У художников в духе всегда есть жилка аскетизма, и чем выше художник, тем ярче горит в нем огонь религиозного мистицизма. Пушкин был мистик в душе и стремился в монастырь, что и выразил в своем стихотворении «К жене». И той обителью, куда он стремился, был Псковский Печерский монастырь. Совсем созрела в нем мысль уйти туда, оставив жену в миру для детей, но и сатана не дремал и не дал осуществиться этому замыслу.
Замечу вообще, что стоит кому-нибудь принять твердое решение уйти в монастырь, как сатана начинает против такого человека ряд козней. Отсюда прямо видим, что монашество для сатаны – вещь довольно неприятная. Конечно, про нас, монахов последних времен, нельзя сказать, чтобы мы имели особенно деятельную борьбу с врагом – какие уж мы монахи.
Но все же боремся, как можем. А в миру борьба эта давно забыта, сатана диктует законы миру, и он слепо идет за ним.
Не подумайте, что, говоря так, я вас зову в монастырь. Нет! Я хочу только сказать, что, и живя в миру, нужно не забывать Бога, не терять общения с Ним, а пока не порвана эта связь, не нарушено Богообщение – жива душа человека, хотя бы и впадала она в грехи (при. Варсонофий, 29).
Сижу я в храме, особенно в Предтечевом и Макарьевском, мир, тишина кругом, лампадки теплятся перед святыми иконами, бдение еще не начиналось. Тихо и чинно входят братия, молятся и молча садятся на свои места в ожидании службы. Какая мирная картина!
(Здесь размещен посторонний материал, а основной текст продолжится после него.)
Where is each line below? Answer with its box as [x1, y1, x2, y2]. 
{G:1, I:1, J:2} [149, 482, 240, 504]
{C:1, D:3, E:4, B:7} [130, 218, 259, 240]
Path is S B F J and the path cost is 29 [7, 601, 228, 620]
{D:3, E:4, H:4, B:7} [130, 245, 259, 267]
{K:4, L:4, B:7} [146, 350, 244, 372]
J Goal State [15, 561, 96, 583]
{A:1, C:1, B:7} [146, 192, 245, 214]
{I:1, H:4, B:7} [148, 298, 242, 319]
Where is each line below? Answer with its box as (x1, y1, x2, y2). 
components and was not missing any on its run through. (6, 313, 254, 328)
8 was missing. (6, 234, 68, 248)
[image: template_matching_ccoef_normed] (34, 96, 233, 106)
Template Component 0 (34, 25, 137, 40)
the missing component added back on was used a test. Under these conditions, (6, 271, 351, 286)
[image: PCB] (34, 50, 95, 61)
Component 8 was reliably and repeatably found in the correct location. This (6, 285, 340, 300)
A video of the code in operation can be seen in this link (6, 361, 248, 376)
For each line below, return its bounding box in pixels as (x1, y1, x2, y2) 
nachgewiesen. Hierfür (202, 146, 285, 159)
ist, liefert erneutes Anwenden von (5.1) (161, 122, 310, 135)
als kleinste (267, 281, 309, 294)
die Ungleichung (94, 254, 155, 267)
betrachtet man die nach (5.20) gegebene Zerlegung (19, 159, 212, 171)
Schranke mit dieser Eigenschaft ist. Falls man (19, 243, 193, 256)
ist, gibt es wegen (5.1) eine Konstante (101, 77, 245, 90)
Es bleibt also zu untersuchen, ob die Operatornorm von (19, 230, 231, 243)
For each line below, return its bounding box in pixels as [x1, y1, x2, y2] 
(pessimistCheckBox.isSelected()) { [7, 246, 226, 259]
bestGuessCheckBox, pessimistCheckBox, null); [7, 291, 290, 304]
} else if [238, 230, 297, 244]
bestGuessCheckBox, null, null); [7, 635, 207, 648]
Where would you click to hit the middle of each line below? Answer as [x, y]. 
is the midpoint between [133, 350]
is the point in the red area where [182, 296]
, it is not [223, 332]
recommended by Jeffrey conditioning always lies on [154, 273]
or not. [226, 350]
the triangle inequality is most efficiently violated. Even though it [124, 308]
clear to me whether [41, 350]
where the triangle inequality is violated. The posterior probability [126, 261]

Так хорошо здесь… А там, за оградой, – суета, пустота, хотя все бегают, о чем-то заботятся, все заняты. Это еще ничего. А может быть, сейчас где-нибудь происходят убийства, грабежи, ссоры, насилия, дикие оргии пьянства и разврата. Какое забвение Бога, существования души, загробной жизни! Прежде и я находился в этом круговороте: и жил, и мог жить такой жизнью! А теперь (как благодарить Господа, не знаю) я здесь, в тихом Скиту. Воистину дивно, как Господь оторвал меня от этого страшного чудища-мира (при. Никон, 32).
Недавно я получил письмо от одного знакомого студента Московского университета. Он был прельщен спиритизмом, потом, по милости Божией, он бросил его. Господь избрал меня и Иванушку орудием в этом деле. Я уничтожал даже все вещи, употреблявшиеся при сеансах. Была привезена из Успенского собора святыня, отслужен молебен. Я думал, он уже твердо стал на ноги. Но, получив письмо, вижу, что он снова в ужаснейшей прелести: он сладостно молится, видит Самого Христа, видит кресты с Распятием и тому подобное.
Я показал батюшке [Варсонофию] письмо.
– Страшное письмо, – сказал батюшка, прочитав его. – Мне подумалось, что Господь приездом вашим в Скит отвел вас и от него (студента). И прежде трудно было жить в миру, а теперь почти совсем невозможно. Или неверие и беспечность, или прелесть, если кто старается жить по вере. Благодарите Бога, что вы здесь (при. Никон, 32).